For 2 big tubs and our kitchen, we have three 50 gallon hot water heaters connected together and it takes care of everything. When we bought our place, they only had 2 connected together and it just wasn't enough. Also, we have the temps on the heaters turned up pretty high so that cuts down on the volume of hot water needed. One of our big tubs is in a separate cottage and we have two 50 gallon tanks connected together. Our single tub room has it's own 50 gal tank.
One thing you also have to remember is that even though they are double tubs, not every couple will take their bath together. One person will take a tub bath and then the other will take a shower right after. Another thing they do is to take the tub bath, then a shower afterward to wash hair and rinse off.

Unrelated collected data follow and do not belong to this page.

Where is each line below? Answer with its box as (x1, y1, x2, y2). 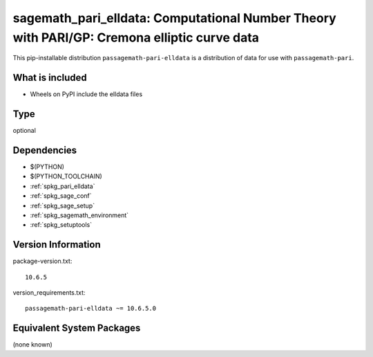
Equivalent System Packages (12, 322, 141, 334)
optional (12, 127, 36, 135)
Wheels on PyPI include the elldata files (30, 90, 143, 98)
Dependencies (12, 144, 77, 156)
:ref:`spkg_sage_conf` (30, 192, 93, 200)
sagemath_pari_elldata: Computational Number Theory (12, 10, 336, 26)
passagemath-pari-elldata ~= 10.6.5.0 (25, 304, 157, 313)
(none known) (12, 340, 53, 349)
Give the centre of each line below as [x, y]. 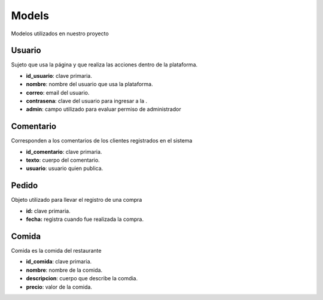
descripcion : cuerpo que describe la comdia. [82, 278]
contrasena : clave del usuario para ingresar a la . [87, 101]
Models [30, 16]
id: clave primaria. [48, 211]
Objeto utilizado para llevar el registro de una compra [77, 200]
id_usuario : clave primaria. [59, 75]
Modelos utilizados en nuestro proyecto [60, 34]
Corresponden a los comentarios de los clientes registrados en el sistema [102, 141]

We're fortunate that we live in the country and pump our own water, so we don't have the expense of having to pay for municipal water, but it does take a lot of money to heat all that water!.
Thanks BD,
When you say they are connected together do you mean tank 1 is connected to tank 2 and tank 2 is connected to the main supply to the house?
Or are both tanks connected directly to the main supply?
Regards
.
thistlescott said:
Thanks BD,
When you say they are connected together do you mean tank 1 is connected to tank 2 and tank 2 is connected to the main supply to the house?
Or are both tanks connected directly to the main supply?
Regards
In our case, tank 1 is connected to tank 2 & tank 2 is connected to tank 3. That makes 150 gallons of hot water at their disposal for for 2 rooms with huge tubs, our kitchen and laundry.
In our separate cottage, tank 1 is connected to tank 2, then into the house. There is no way a single tank would be adequate for the tub in there.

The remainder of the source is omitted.